Converting Roof Live Loads Down a Slope Member

[Charred]

I am trying to teach a new engineer the process of converting roof LL down a sloped member for bi-axial analysis/design. I know the code states that LL acts vertically along the horizontal projection of the member which means that this load has to be converted [cos(theta)^2] to act along the length of the member and perpendicular to the member. However he is having trouble grasping this concept so I began to sketch the process and prove it through trigonometry.

I can visually represent the conversion from the length of the member to act perpendicular through trig, but I seem to be making a mistake or not thinking about this correctly when converting the first step (from the horizontal projection to the length of the member). Does anybody know a good reference for this topic or can provide any assistance?

 

[KootK]

In the past, I've made the argument that "the total load for both the projection and the diagonal need to be the same, right?". That seems to appeal the intuition of junior engineers. And, mathematically, there's no way other than the right way to make that pan out.

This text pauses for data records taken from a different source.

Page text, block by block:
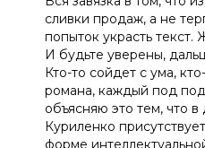
сливки продаж, а не
попыток украсть
И будьте уверены,
Кто-то сойдет с ума,
романа, каждый под
объясняю это тем, что
Куриленко
форме
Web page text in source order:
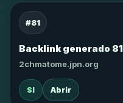
#81
Backlink generado 81
2chmatome.jpn.org
SI Abrir
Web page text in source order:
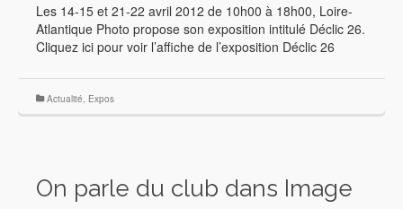
Les 14-15 et 21-22 avril 2012 de 10h00 à 18h00, Loire-
Atlantique Photo propose son exposition intitulé Déclic 26.
Cliquez ici pour voir l’affiche de l’exposition Déclic 26
Actualité, Expos
On parle du club dans Image
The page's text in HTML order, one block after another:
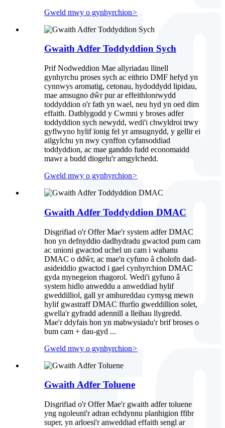
Gweld mwy o gynhyrchion>
Gwaith Adfer Toddyddion Sych
Prif Nodweddion Mae allyriadau llinell
gynhyrchu proses sych ac eithrio DMF hefyd yn
cynnwys aromatig, cetonau, hydoddydd lipidau,
mae amsugno dŵr pur ar effeithlonrwydd
toddyddion o'r fath yn wael, neu hyd yn oed dim
effaith. Datblygodd y Cwmni y broses adfer
toddyddion sych newydd, wedi'i chwyldroi trwy
gyflwyno hylif ïonig fel yr amsugnydd, y gellir ei
ailgylchu yn nwy cynffon cyfansoddiad
toddyddion, ac mae ganddo fudd economaidd
mawr a budd diogelu'r amgylchedd.
Gweld mwy o gynhyrchion>
Gwaith Adfer Toddyddion DMAC
Disgrifiad o'r Offer Mae'r system adfer DMAC
hon yn defnyddio dadhydradu gwactod pum cam
ac unioni gwactod uchel un cam i wahanu
DMAC o ddŵr, ac mae'n cyfuno â cholofn dad-
asideiddio gwactod i gael cynhyrchion DMAC
gyda mynegeion rhagorol. Wedi'i gyfuno â
system hidlo anweddu a anweddiad hylif
gweddilliol, gall yr amhureddau cymysg mewn
hylif gwastraff DMAC ffurfio gweddillion solet,
gwella'r gyfradd adennill a lleihau llygredd.
Mae'r ddyfais hon yn mabwysiadu'r brif broses o
bum cam + dau-gyd ...
Gweld mwy o gynhyrchion>
Gwaith Adfer Toluene
Disgrifiad o'r Offer Mae'r gwaith adfer toluene
yng ngoleuni'r adran echdynnu planhigion ffibr
super, yn arloesi'r anweddiad effaith sengl ar
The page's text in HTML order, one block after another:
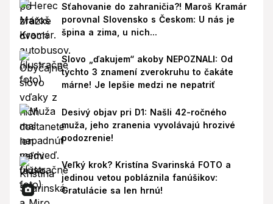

I like to debate structural engineering theory -- a lot. If I challenge you on something, know that I'm doing so because I respect your opinion enough to either change it or adopt it.

 

[mike20793]

I think this concept is easiest learned by the classic rafter tie design example. Link

 

[Charred]

I've read that article before and it does help with understanding the loading, but the FBD's are incorrect and does not show what I am looking for. Basically, I am trying to visually prove how the LL is converted twice to act perpendicular to the member along the entire length of that member.

 

[ajh1]

You've got a vertical load to start. It may be easier to visualize as a point load rather than uniform, so convert a 1' horizontal length to a total weight. Basic vector analysis will give you a component parallel to the roof plane and a second perpendicular to the roof plane. Each of the two components could be adjusted back to a uniform load along the slope if desired by dividing the horizontal projection by the slope length to get the adjusted pounds per lineal foot acting along the length of the slope.